What is going on here?

Clearly, the only real ‘epidemic’ is the growing phenomenon where risks for disease are being turned into diseases, in and of themselves. In this racket, ‘high’ blood pressure, elevated cholesterol, low bone density, fluctuating blood sugars, high eyeball pressure and low testosterone, among other things, become worrying signs of chronic, lifelong conditions that demand attention and medication. As I’ve said in the past, “If you want to know why pharma is increasingly targeting healthy people with ‘preventive medicine,’ it’s because that’s where the money is.”

One thing all these risks-as-disease models have in common is they are shaped and supported by clinical practice guidelines. In these guidelines, doctors are told to measure their patients’ parameters. If your measurements are outside some preset levels deemed ‘high risk’ by the expert guidelines, you know what that means: more frequent trips to the pharmacy. The main downside of guidelines is they slap labels on people who aren’t sick and instill in physicians the constant idea their healthy patients are really disease-ridden.

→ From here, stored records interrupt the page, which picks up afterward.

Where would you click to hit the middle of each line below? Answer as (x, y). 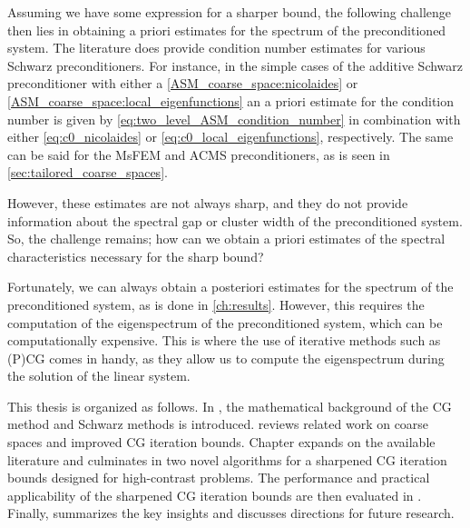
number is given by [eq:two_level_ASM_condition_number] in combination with (234, 119)
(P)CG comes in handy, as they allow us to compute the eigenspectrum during (226, 358)
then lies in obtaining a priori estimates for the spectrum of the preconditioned (227, 30)
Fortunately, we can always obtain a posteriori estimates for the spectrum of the (230, 287)
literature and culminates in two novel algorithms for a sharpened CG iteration (227, 459)
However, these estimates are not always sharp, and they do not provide (208, 202)
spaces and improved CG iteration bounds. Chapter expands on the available (221, 442)
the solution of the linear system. (99, 376)
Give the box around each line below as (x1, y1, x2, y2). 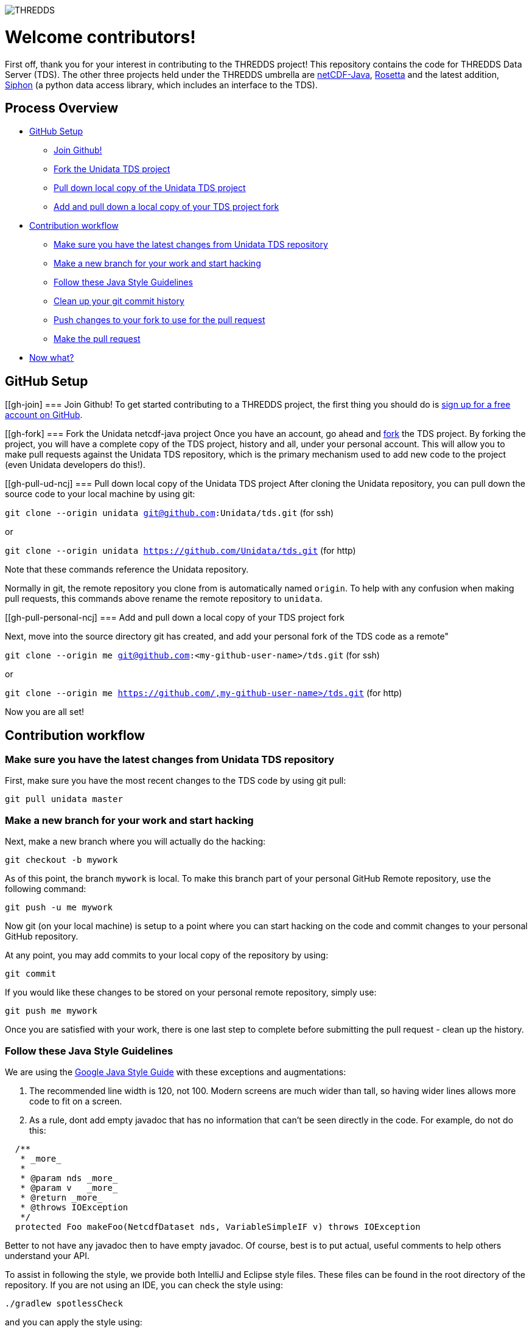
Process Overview (5, 100, 119, 116)
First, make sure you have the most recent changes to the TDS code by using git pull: (5, 775, 346, 786)
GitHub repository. (5, 931, 79, 942)
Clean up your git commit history (54, 296, 184, 307)
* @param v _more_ (20, 1182, 118, 1193)
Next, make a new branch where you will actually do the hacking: (5, 836, 266, 847)
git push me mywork (5, 1006, 97, 1016)
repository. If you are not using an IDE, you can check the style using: (5, 1279, 283, 1290)

But this is a good news story and if you haven’t sensed it, there’s a rising backlash against medical guidelines, mostly led by doctors, researchers and even some patients outraged at what they see going on. These rebels have a right to be angry because the guideline-writing process is highly flawed and biased, created mostly by experts who see particular body parts in isolation – as if you were nothing but a hip, a liver or a pancreas. The guidelines are foisted on our doctors and treated as inviolable even though they are frequently corrupted by conflicts of interest so deep it’s no surprise they are at the heart of pharma’s marketing apparatus. Seems to me the only ones who like guidelines are the drug companies that fund them and the experts that participate in writing them.

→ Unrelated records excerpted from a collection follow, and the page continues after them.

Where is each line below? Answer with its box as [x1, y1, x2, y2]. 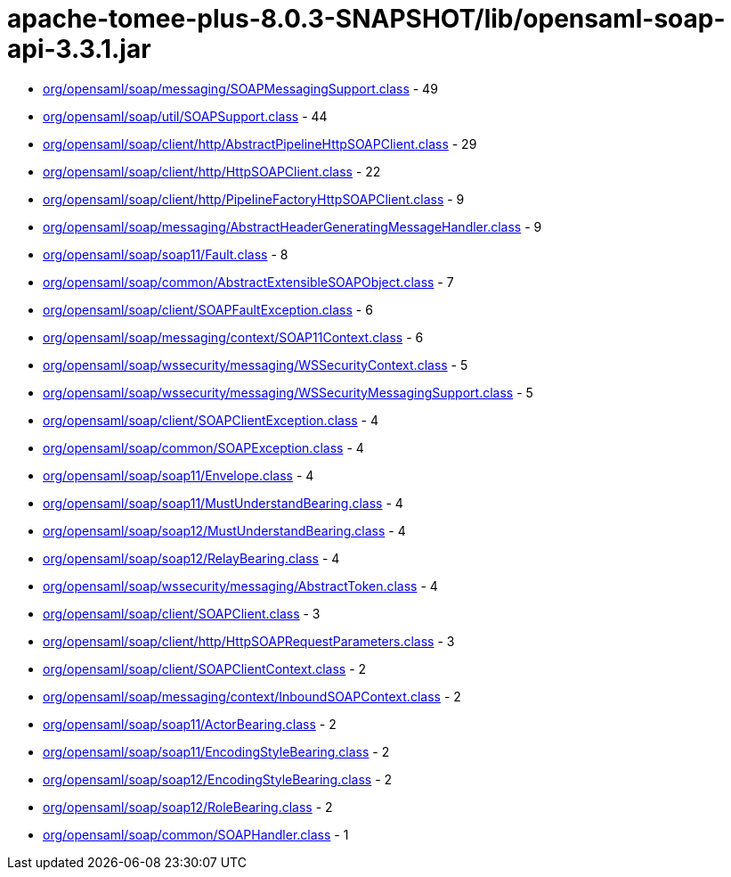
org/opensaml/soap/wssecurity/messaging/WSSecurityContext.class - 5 [43, 357, 468, 373]
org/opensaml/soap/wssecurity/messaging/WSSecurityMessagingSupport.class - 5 [43, 384, 533, 400]
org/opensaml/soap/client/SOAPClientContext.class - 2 [43, 660, 367, 676]
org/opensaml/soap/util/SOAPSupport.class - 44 [43, 108, 328, 124]
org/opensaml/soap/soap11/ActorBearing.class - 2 [43, 716, 337, 732]
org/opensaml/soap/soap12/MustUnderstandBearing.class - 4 [43, 522, 406, 538]
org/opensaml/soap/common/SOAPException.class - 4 [43, 439, 364, 455]
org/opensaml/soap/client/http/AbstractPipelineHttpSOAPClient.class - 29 [43, 135, 477, 152]
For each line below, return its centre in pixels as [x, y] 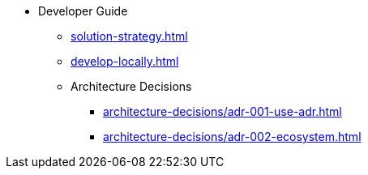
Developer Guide [83, 11]
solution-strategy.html [129, 36]
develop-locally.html [125, 61]
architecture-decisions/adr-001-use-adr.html [223, 111]
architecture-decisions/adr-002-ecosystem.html [232, 137]
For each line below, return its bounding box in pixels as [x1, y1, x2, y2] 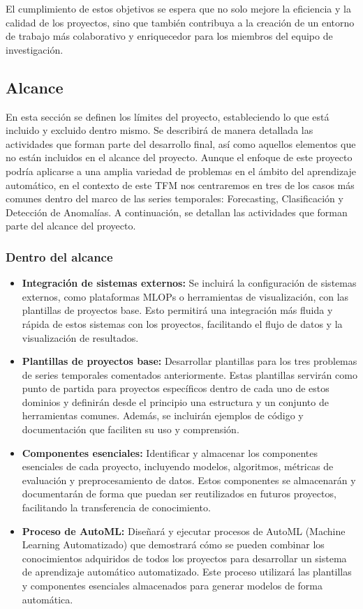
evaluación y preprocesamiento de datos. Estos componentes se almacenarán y [22, 472, 356, 487]
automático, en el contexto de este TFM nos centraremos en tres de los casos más [6, 177, 355, 192]
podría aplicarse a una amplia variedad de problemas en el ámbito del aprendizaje [6, 163, 357, 178]
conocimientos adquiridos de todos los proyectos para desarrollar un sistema [22, 550, 347, 565]
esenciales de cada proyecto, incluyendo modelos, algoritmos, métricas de [22, 459, 334, 474]
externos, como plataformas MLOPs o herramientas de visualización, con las [22, 289, 349, 303]
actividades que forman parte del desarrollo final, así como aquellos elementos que [6, 136, 356, 151]
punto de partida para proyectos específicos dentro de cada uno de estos [22, 381, 329, 396]
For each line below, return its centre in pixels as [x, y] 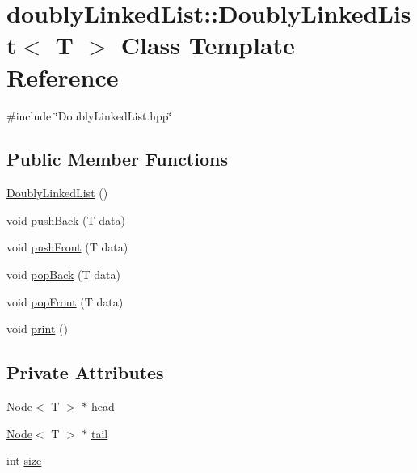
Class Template [208, 45]
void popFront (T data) [65, 301]
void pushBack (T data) [66, 220]
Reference [63, 76]
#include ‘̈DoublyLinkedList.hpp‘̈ [89, 115]
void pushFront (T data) [67, 247]
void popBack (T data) [63, 275]
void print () [37, 329]
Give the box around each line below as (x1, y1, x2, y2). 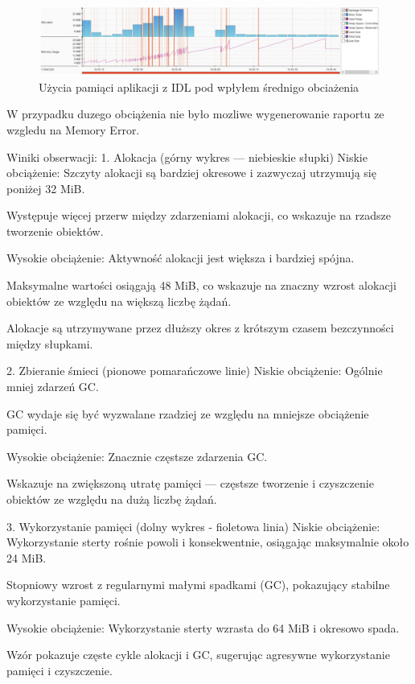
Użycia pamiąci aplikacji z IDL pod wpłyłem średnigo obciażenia (39, 78, 360, 95)
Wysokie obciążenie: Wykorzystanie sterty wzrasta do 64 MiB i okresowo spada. (6, 619, 400, 636)
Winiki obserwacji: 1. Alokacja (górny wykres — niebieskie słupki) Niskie (6, 148, 368, 165)
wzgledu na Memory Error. (6, 121, 140, 138)
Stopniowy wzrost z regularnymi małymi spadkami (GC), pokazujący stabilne (6, 576, 390, 593)
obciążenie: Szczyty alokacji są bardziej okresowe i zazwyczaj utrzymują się (6, 164, 376, 181)
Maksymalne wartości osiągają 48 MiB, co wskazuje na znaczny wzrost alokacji (6, 277, 397, 294)
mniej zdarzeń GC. (6, 378, 99, 395)
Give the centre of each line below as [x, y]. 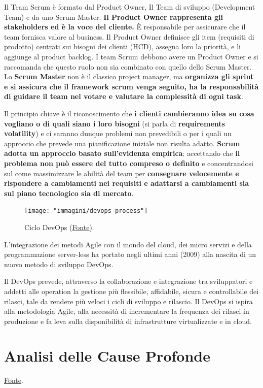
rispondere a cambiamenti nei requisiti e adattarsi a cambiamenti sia [127, 183]
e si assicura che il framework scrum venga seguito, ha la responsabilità [131, 86]
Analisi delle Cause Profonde [107, 356]
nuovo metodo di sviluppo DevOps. [59, 264]
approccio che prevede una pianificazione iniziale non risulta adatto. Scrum [122, 143]
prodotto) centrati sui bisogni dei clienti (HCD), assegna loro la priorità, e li [122, 46]
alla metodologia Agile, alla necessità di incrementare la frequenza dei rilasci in [127, 311]
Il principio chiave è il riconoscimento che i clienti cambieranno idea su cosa [129, 113]
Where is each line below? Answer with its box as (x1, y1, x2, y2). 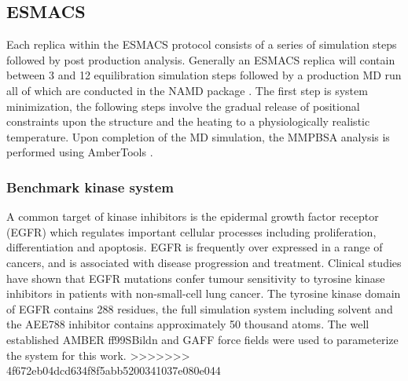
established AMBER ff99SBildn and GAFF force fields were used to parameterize (6, 331, 399, 347)
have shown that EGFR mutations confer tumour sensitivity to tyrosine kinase (6, 269, 385, 286)
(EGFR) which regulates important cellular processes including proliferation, (6, 223, 377, 240)
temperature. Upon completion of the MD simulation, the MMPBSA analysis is (6, 128, 390, 145)
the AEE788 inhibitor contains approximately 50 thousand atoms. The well (6, 316, 369, 332)
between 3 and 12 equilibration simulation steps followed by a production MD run (6, 67, 402, 83)
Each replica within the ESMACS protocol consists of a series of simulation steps (6, 36, 397, 53)
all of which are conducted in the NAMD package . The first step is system (6, 82, 368, 98)
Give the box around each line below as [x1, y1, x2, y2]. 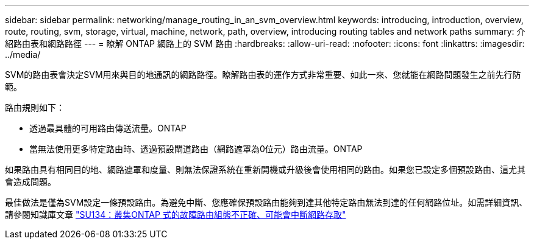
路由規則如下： [5, 102, 65, 113]
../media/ [5, 49, 41, 60]
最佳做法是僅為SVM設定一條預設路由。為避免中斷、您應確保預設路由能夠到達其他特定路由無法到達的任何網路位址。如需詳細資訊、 [5, 197, 528, 207]
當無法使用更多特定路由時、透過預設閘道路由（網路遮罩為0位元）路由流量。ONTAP [29, 144, 363, 154]
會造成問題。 [5, 176, 56, 187]
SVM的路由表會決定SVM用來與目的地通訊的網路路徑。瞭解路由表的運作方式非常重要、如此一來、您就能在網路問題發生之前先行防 [5, 69, 521, 80]
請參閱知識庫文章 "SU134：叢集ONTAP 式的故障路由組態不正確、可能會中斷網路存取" [5, 209, 346, 220]
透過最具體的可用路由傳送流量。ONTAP [29, 123, 187, 133]

Certainly, our family doctors have many types of illnesses to deal with and staying on top of changes in recommended treatments is difficult. Some guidance is clearly valuable if it helps inform doctors on new and better ways to treat people, but if we allow guidelines to widen disease definitions and dictate what patients must do to avoid potential future illnesses, we are in big trouble.

A colleague of mine at UBC, James McCormack, has a good eye for when disease definitions are being widened, and he tells me many guidelines are not a useful synopsis of the best available evidence. He says they rarely consider the most important thing: the preferences of the patient. I’ve often heard him ranting about guidelines in lectures, yet he has recently taken his rants to the next level – creating a music video (Google: James McCormack and The End of Guidelines) – which will leave you with little doubt as to what he and many of his colleagues around the world think of the present state of guidelines.

James likes to say guidelines are “thresholds for treatment” when what they need to be are “thresholds for discussion.” In other words, if a guideline is suggesting treating a person for a certain set of risk factors, this should be a signal for the doctor and the patient to start discussing those risks and the likelihood medications could help (what they call “shared decision-making”).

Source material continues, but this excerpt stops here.